_Task description_
Show every line of the data that contains the string "libpq".

□ □ □ □ □

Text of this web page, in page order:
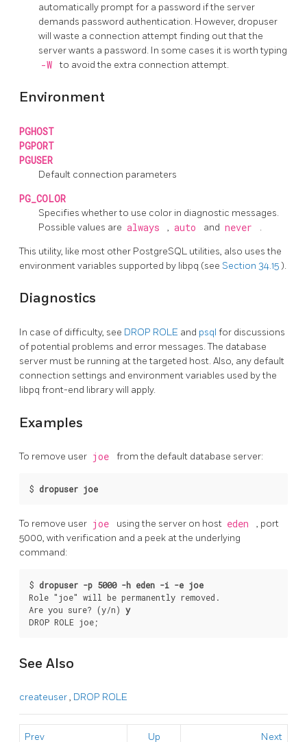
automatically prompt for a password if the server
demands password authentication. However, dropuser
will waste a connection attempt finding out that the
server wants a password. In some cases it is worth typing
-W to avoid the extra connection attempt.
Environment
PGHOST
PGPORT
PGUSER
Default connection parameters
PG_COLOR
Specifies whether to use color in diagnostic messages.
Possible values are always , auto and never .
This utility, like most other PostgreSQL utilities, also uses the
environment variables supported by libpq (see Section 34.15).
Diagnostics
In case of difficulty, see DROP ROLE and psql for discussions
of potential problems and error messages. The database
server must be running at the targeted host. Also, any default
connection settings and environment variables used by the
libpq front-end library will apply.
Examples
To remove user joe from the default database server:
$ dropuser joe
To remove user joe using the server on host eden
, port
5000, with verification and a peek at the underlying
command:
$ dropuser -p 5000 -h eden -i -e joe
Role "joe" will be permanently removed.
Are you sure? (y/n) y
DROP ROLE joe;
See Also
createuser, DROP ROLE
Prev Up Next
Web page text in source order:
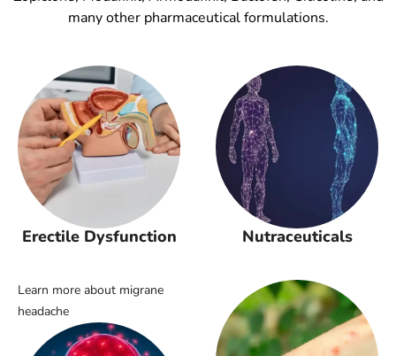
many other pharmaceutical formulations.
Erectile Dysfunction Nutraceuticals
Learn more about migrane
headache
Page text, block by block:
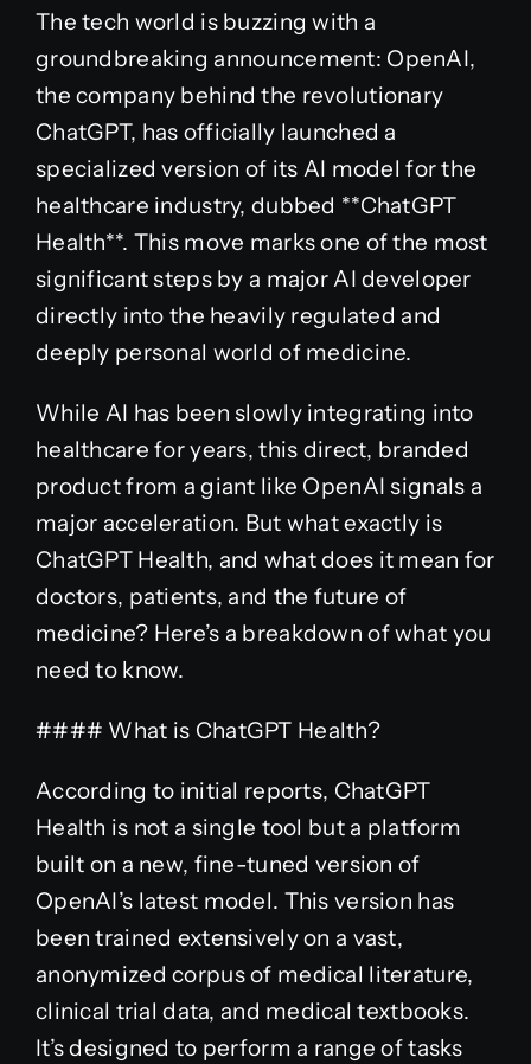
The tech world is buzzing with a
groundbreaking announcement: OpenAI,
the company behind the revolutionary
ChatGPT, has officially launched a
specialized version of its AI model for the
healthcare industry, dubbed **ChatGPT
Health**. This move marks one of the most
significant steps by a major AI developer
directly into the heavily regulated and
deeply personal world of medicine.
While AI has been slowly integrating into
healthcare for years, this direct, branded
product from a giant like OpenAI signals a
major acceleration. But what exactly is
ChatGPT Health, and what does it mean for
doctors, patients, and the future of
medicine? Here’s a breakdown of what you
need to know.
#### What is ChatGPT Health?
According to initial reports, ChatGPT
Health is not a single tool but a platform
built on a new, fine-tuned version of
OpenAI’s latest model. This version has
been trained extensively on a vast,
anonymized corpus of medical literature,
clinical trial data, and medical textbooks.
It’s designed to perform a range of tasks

□ □ □ □ □

_Answer below_
environment variables supported by libpq (see Section 34.15).
libpq front-end library will apply.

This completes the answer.